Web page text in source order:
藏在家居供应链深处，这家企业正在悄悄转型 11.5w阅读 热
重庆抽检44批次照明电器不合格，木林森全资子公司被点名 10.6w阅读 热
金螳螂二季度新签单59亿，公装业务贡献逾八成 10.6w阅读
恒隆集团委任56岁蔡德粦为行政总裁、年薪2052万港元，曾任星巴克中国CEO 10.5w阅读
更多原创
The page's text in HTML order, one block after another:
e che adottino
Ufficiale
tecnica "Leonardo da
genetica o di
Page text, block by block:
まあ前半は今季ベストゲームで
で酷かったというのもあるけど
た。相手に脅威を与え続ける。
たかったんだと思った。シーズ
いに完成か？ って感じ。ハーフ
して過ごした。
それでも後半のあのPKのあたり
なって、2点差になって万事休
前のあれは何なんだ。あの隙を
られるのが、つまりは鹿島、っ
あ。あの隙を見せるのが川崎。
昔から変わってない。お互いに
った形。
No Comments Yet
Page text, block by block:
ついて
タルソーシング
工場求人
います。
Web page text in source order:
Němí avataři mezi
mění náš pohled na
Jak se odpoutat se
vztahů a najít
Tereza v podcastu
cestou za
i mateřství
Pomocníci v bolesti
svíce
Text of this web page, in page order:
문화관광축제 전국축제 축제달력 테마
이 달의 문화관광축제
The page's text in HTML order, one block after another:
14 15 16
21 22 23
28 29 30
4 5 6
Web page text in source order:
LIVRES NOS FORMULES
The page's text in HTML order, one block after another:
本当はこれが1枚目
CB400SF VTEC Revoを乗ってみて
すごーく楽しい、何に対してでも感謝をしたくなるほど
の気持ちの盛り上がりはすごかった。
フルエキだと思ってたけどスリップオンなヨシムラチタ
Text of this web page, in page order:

________________________

## [Required work]
The full listing is to be copied verbatim.

## [Answer for this exercise]
Web page text in source order:
藏在家居供应链深处，这家企业正在悄悄转型 11.5w阅读 热
重庆抽检44批次照明电器不合格，木林森全资子公司被点名 10.6w阅读 热
金螳螂二季度新签单59亿，公装业务贡献逾八成 10.6w阅读
恒隆集团委任56岁蔡德粦为行政总裁、年薪2052万港元，曾任星巴克中国CEO 10.5w阅读
更多原创
The page's text in HTML order, one block after another:
e che adottino
Ufficiale
tecnica "Leonardo da
genetica o di
Page text, block by block:
まあ前半は今季ベストゲームで
で酷かったというのもあるけど
た。相手に脅威を与え続ける。
たかったんだと思った。シーズ
いに完成か？ って感じ。ハーフ
して過ごした。
それでも後半のあのPKのあたり
なって、2点差になって万事休
前のあれは何なんだ。あの隙を
られるのが、つまりは鹿島、っ
あ。あの隙を見せるのが川崎。
昔から変わってない。お互いに
った形。
No Comments Yet
Page text, block by block:
ついて
タルソーシング
工場求人
います。
Web page text in source order:
Němí avataři mezi
mění náš pohled na
Jak se odpoutat se
vztahů a najít
Tereza v podcastu
cestou za
i mateřství
Pomocníci v bolesti
svíce
Text of this web page, in page order:
문화관광축제 전국축제 축제달력 테마
이 달의 문화관광축제
The page's text in HTML order, one block after another:
14 15 16
21 22 23
28 29 30
4 5 6
Web page text in source order:
LIVRES NOS FORMULES
The page's text in HTML order, one block after another:
本当はこれが1枚目
CB400SF VTEC Revoを乗ってみて
すごーく楽しい、何に対してでも感謝をしたくなるほど
の気持ちの盛り上がりはすごかった。
フルエキだと思ってたけどスリップオンなヨシムラチタ
Text of this web page, in page order:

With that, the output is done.